The banking giant plans to challenge the watchdog’s proposed scheme, believing it overestimates the compensation customers are owed.

This follows the Financial Conduct Authority (FCA) detailing its plan last week, which indicated payouts for around 14 million unfair deals, averaging £700 each.

Having considered the details, Lloyds said it was expecting there to be a higher number of historical motor finance agreements that are eligible for redress than it previously thought.

Lloyds’ additional £800 million provision brings the total value of its reserves set aside for the issue to £1.95 billion, including payouts to customers and operational costs.

The bank said this reflected “the increased likelihood of a higher number of historical cases, particularly DCA (discretionary commission arrangement), being eligible for redress, including those dating back to 2007”.

Most of the car finance deals covered by the FCA’s scheme involve DCAs.

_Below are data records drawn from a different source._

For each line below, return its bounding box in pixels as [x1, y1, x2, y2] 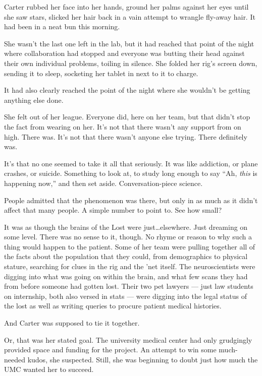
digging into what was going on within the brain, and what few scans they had [4, 271, 248, 281]
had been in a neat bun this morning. [4, 21, 120, 32]
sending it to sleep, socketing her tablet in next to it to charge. [4, 68, 198, 78]
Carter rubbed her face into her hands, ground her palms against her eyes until [4, 2, 249, 12]
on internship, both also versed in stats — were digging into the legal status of [4, 290, 247, 301]
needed [4, 354, 25, 364]
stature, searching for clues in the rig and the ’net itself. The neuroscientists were [4, 261, 255, 272]
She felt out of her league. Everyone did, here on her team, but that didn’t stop [4, 111, 250, 122]
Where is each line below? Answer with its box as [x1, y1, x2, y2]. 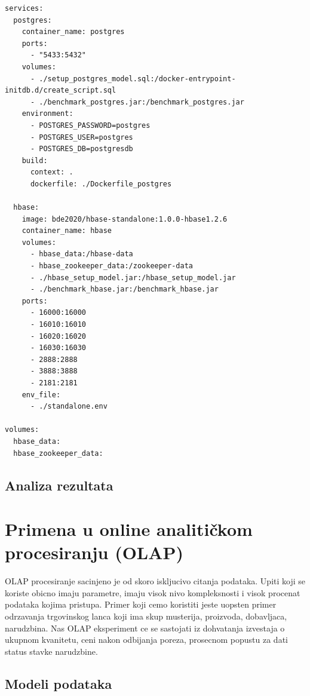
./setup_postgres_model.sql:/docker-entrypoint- [39, 74, 236, 83]
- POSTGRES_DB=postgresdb [30, 145, 133, 154]
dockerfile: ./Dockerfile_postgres [30, 179, 172, 188]
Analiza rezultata [5, 476, 113, 494]
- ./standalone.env [30, 402, 108, 411]
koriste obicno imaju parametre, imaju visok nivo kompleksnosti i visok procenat [5, 586, 300, 599]
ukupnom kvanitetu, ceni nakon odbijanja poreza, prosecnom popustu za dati [5, 633, 288, 646]
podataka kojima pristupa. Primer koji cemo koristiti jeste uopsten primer [5, 598, 277, 611]
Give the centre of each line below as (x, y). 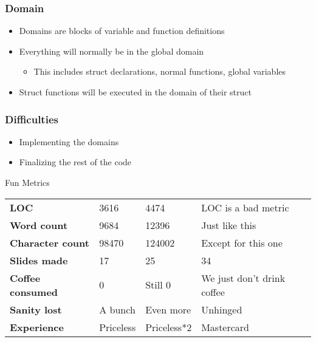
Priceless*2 (169, 327)
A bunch (117, 309)
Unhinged (222, 309)
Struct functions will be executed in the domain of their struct (135, 92)
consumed (34, 292)
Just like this (229, 225)
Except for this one (242, 242)
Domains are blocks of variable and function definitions (122, 31)

This refers to arrangements whereby brokers, including car dealers, were able to increase interest rates on car loans so they could get more commission.

The FCA said this was unfair to customers who may not have been properly informed about that arrangement so did not have the opportunity to negotiate or find a better deal.

Lloyds Banking Group has estimated the car finance compensation scheme could cost the bank nearly £2 billion (Nick Ansell/PA)

Lloyds Banking Group has estimated the car finance compensation scheme could cost the bank nearly £2 billion (Nick Ansell/PA) (PA Wire)

However, Lloyds said it does not believe the FCA’s calculations reflect the actual loss to UK consumers.

“The group remains committed to ensuring customers receive appropriate redress where they suffered loss; however, the group does not believe that the proposed redress methodology outlined in the consultation document reflects the actual loss to the customer,” Lloyds told investors.

“Nor does it meet the objective of ensuring that consumers are compensated proportionately and reasonably where harm has been demonstrated.”

Lloyds believes customers could get more than 100% commission back under the proposed scheme.

“The group will make representations to the FCA accordingly,” it added.

Carmaker BMW is seeking a meeting with the Treasury to discuss its concerns with the industry-wide redress scheme, according to  reporting in The Times.